Your goal>
An acceptable response holds only the line containing "ajoutexterne/confines_auditeurs4.mp3" and every line after it to the end of the records, each reproduced exactly.

Data items
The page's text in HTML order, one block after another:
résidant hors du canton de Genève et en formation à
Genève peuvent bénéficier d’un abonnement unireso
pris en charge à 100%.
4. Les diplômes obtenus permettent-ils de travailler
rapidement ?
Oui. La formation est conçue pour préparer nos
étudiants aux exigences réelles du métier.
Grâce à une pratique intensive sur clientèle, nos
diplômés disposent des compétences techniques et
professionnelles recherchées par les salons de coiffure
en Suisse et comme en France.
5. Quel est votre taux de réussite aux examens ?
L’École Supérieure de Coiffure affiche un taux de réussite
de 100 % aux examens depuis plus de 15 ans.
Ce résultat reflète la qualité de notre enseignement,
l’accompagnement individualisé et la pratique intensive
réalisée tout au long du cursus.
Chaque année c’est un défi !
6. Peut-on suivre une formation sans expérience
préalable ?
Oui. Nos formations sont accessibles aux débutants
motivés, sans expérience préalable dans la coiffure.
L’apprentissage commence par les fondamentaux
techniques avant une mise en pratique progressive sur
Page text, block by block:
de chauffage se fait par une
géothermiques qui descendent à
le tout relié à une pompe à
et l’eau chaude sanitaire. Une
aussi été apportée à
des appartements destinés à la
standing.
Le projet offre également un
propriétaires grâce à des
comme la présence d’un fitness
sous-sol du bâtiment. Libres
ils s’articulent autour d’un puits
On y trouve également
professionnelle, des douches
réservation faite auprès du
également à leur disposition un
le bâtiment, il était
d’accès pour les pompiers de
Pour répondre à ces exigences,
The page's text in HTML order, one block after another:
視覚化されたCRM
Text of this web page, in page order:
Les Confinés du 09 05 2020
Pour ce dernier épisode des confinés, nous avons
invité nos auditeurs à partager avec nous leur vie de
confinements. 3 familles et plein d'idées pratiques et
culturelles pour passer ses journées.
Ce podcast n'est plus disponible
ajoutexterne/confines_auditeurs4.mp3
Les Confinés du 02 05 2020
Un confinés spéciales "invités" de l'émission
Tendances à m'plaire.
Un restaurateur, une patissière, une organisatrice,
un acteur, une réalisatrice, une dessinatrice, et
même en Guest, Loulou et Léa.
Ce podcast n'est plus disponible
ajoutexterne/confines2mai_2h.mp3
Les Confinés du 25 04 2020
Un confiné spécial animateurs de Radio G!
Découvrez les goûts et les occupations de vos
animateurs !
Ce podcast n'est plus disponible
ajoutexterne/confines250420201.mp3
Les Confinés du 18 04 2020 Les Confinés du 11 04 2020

Written answer>
ajoutexterne/confines_auditeurs4.mp3
Les Confinés du 02 05 2020
Un confinés spéciales "invités" de l'émission
Tendances à m'plaire.
Un restaurateur, une patissière, une organisatrice,
un acteur, une réalisatrice, une dessinatrice, et
même en Guest, Loulou et Léa.
Ce podcast n'est plus disponible
ajoutexterne/confines2mai_2h.mp3
Les Confinés du 25 04 2020
Un confiné spécial animateurs de Radio G!
Découvrez les goûts et les occupations de vos
animateurs !
Ce podcast n'est plus disponible
ajoutexterne/confines250420201.mp3
Les Confinés du 18 04 2020 Les Confinés du 11 04 2020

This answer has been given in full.